== Your assignment ==
Read each of the lines below and tally those with "recogida"; the tally is the whole answer.

== Given data ==
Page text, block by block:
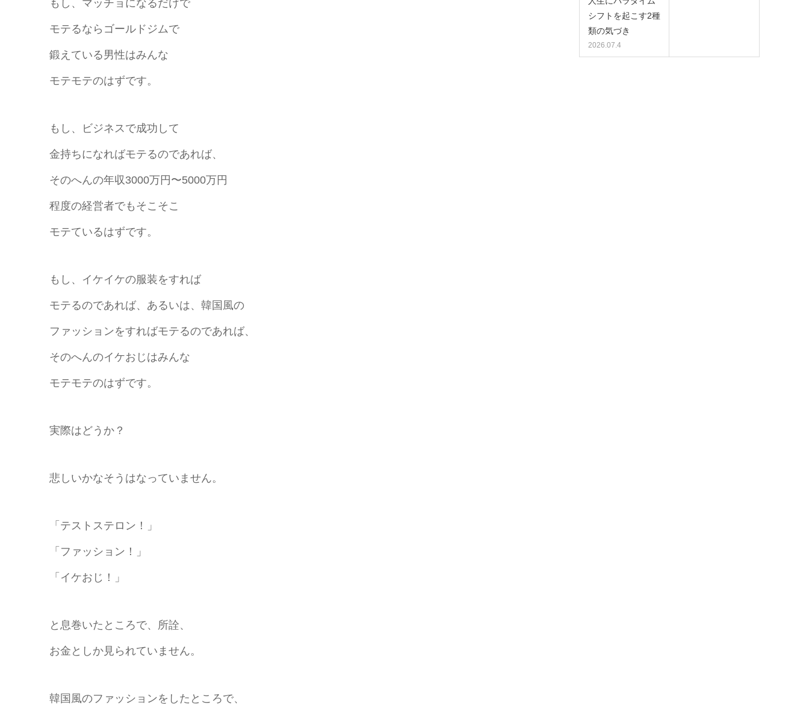
もし、マッチョになるだけで
モテるならゴールドジムで
鍛えている男性はみんな
モテモテのはずです。
もし、ビジネスで成功して
金持ちになればモテるのであれば、
そのへんの年収3000万円〜5000万円
程度の経営者でもそこそこ
モテているはずです。
もし、イケイケの服装をすれば
モテるのであれば、あるいは、韓国風の
ファッションをすればモテるのであれば、
そのへんのイケおじはみんな
モテモテのはずです。
実際はどうか？
悲しいかなそうはなっていません。
「テストステロン！」
「ファッション！」
「イケおじ！」
と息巻いたところで、所詮、
お金としか見られていません。
韓国風のファッションをしたところで、
シフトを起こす2種
類の気づき
2026.07.4
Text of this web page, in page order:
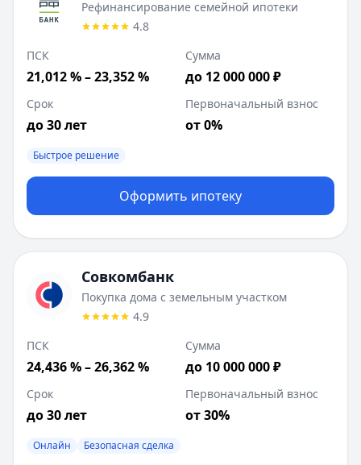
Рефинансирование семейной ипотеки
4.8
ПСК
21,012 % – 23,352 %
Сумма
до 12 000 000 ₽
Срок
до 30 лет
Первоначальный взнос
от 0%
Быстрое решение
Оформить ипотеку
Совкомбанк
Покупка дома с земельным участком
4.9
ПСК
24,436 % – 26,362 %
Сумма
до 10 000 000 ₽
Срок
до 30 лет
Первоначальный взнос
от 30%
Онлайн Безопасная сделка
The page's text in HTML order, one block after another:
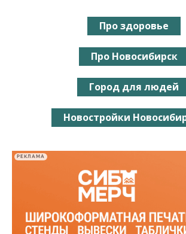
Про здоровье
Про Новосибирск
Город для людей
Новостройки
РЕКЛАМА
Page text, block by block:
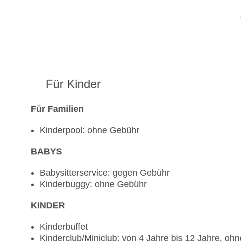
Für Kinder
Für Familien
Kinderpool: ohne Gebühr
BABYS
Babysitterservice: gegen Gebühr
Kinderbuggy: ohne Gebühr
KINDER
Kinderbuffet
Kinderclub/Miniclub: von 4 Jahre bis 12 Jahre,
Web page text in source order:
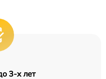
3-х лет
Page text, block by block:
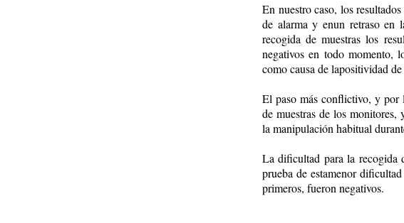
En nuestro caso, los
de alarma y enun retraso en
recogida de muestras los
negativos en todo momento,
como causa de lapositividad
El paso más conflictivo, y por
de muestras de los monitores,
la manipulación habitual
La dificultad para la recogida
prueba de estamenor
primeros, fueron negativos.
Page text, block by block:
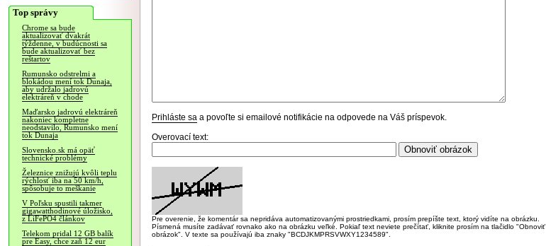
Top správy
Chrome sa bude
aktualizovať dvakrát
týždenne, v budúcnosti sa
bude aktualizovať bez
reštartov
Rumunsko odstrelmi a
blokádou mení tok Dunaja,
aby udržalo jadrovú
elektráreň v chode
Maďarsko jadrovú elektráreň
nakoniec kompletne
neodstavilo, Rumunsko mení
tok Dunaja
Slovensko.sk má opäť
technické problémy
Železnice znižujú kvôli teplu
rýchlosť iba na 50 km/h,
spôsobuje to meškanie
V Poľsku spustili takmer
gigawatthodinové úložisko,
z LiFePO4 článkov
Telekom pridal 12 GB balík
pre Easy, chce zaň 12 eur
Prihláste sa a povoľte si emailové notifikácie na odpovede na Váš príspevok.
Overovací text:
Pre overenie, že komentár sa nepridáva automatizovanými prostriedkami, prosím prepíšte text, ktorý vidíte na obrázku.
Písmená musíte zadávať rovnako ako na obrázku veľké. Pokiaľ text neviete prečítať, kliknite prosím na tlačidlo "Obnoviť
obrázok". V texte sa používajú iba znaky "BCDJKMPRSVWXY1234589".
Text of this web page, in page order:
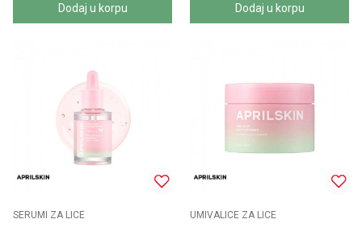
Dodaj u korpu Dodaj u korpu
SERUMI ZA LICE UMIVALICE ZA LICE
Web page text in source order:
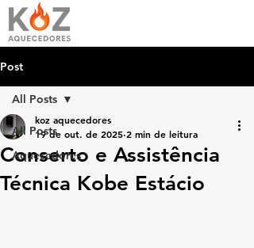
Post
All Posts
Aquecedores
All Posts
Conserto e Assistência
Técnica Kobe Estácio
koz aquecedores
19 de out. de 2025 2 min de leitura
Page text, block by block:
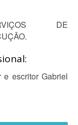
DE
e escritor Gabriel
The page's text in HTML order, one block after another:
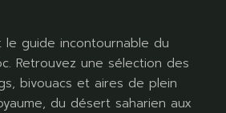
le guide incontournable du
Retrouvez une sélection des
bivouacs et aires de plein
du désert saharien aux
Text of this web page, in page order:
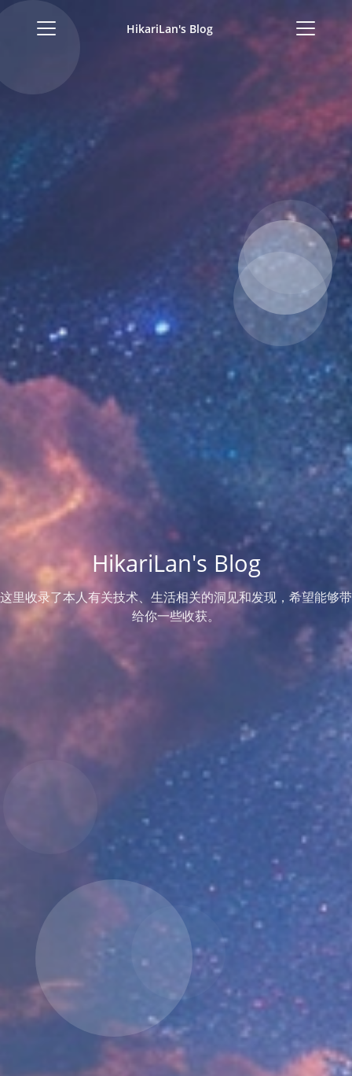
HikariLan's Blog
HikariLan's Blog
这里收录了本人有关技术、生活相关的洞见和发现，希望能够带
给你一些收获。
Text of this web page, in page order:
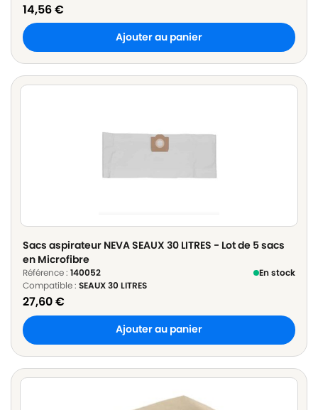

== Task response ==
2